• EXERCISE:
Make an exact copy, from the records below, of the lines from the line containing "y1, x2, y2)" to the line containing "Simulation run for", both lines included, excluding pictures.

··········

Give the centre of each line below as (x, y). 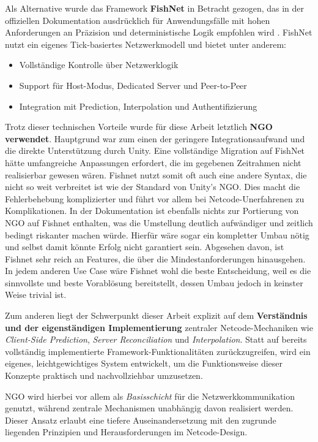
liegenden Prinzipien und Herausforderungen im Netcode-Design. (126, 432)
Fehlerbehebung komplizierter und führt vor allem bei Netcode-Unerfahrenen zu (155, 198)
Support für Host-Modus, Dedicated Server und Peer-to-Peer (133, 85)
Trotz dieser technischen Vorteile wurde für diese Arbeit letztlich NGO (139, 127)
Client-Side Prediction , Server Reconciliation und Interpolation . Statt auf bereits (156, 339)
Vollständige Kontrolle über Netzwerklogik (99, 65)
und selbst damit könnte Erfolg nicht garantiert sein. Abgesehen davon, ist (145, 247)
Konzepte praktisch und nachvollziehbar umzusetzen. (104, 375)
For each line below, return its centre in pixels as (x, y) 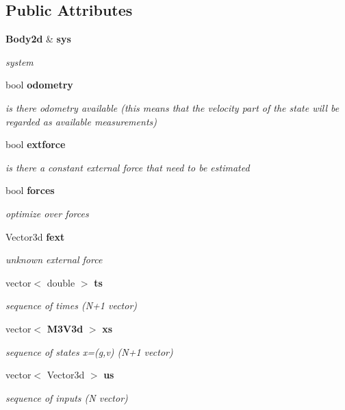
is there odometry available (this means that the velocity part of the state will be (172, 107)
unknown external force (54, 260)
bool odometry (39, 85)
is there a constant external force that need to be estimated (128, 167)
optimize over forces (47, 213)
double (61, 282)
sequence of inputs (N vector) (67, 397)
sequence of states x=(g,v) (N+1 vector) (89, 351)
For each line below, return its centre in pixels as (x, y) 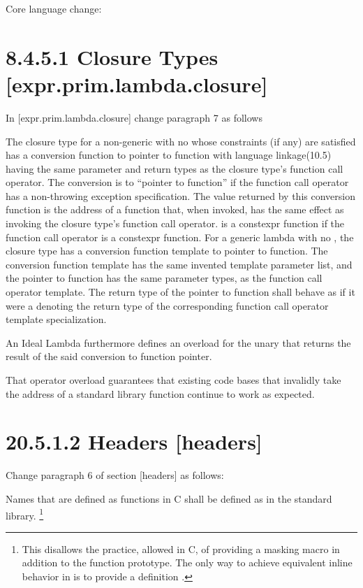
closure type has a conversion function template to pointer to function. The (167, 251)
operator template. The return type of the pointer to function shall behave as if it (180, 292)
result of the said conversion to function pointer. (109, 356)
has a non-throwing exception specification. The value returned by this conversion (180, 195)
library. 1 (25, 514)
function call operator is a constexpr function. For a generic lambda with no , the (180, 237)
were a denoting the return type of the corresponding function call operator (167, 305)
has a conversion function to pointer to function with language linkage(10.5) (169, 155)
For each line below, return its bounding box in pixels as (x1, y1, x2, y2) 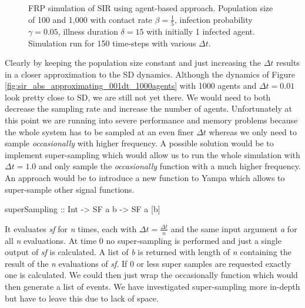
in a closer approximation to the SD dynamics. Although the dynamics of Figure (5, 68, 295, 80)
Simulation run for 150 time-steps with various (28, 36, 196, 49)
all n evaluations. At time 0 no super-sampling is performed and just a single (5, 234, 281, 246)
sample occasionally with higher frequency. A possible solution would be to (5, 137, 274, 149)
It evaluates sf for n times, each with (5, 222, 137, 235)
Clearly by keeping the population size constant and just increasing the (5, 56, 261, 69)
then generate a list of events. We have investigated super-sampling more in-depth (5, 280, 300, 293)
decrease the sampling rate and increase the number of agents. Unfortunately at (5, 102, 292, 115)
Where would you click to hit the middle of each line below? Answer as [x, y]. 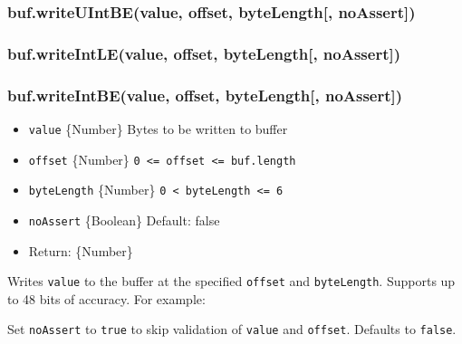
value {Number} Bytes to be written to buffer [158, 128]
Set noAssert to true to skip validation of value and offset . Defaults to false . [232, 329]
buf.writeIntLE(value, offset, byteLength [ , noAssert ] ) [204, 53]
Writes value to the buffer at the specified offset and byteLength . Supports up [231, 281]
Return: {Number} [81, 250]
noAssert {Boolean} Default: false [124, 220]
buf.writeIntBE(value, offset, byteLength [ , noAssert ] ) [205, 95]
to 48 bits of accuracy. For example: [106, 298]
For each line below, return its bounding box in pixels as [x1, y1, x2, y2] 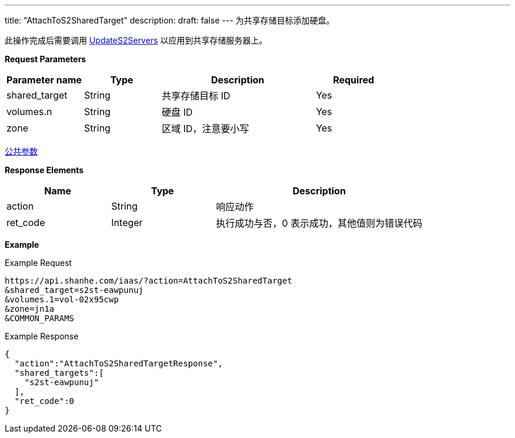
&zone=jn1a [5, 304, 55, 314]
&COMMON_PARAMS [5, 314, 75, 323]
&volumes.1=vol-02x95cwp [5, 295, 119, 304]
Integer [111, 217, 143, 228]
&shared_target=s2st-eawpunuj [5, 285, 144, 295]
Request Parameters [5, 54, 86, 64]
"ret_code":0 [14, 396, 75, 406]
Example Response [5, 331, 79, 341]
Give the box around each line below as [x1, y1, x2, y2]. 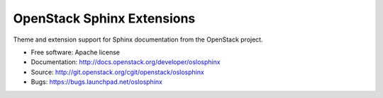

··········

• WRITTEN RESPONSE:
For each line below, return its bounding box in pixels as (x1, y1, x2, y2) 
in a closer approximation to the SD dynamics. Although the dynamics of Figure (5, 68, 295, 80)
Simulation run for 150 time-steps with various (28, 36, 196, 49)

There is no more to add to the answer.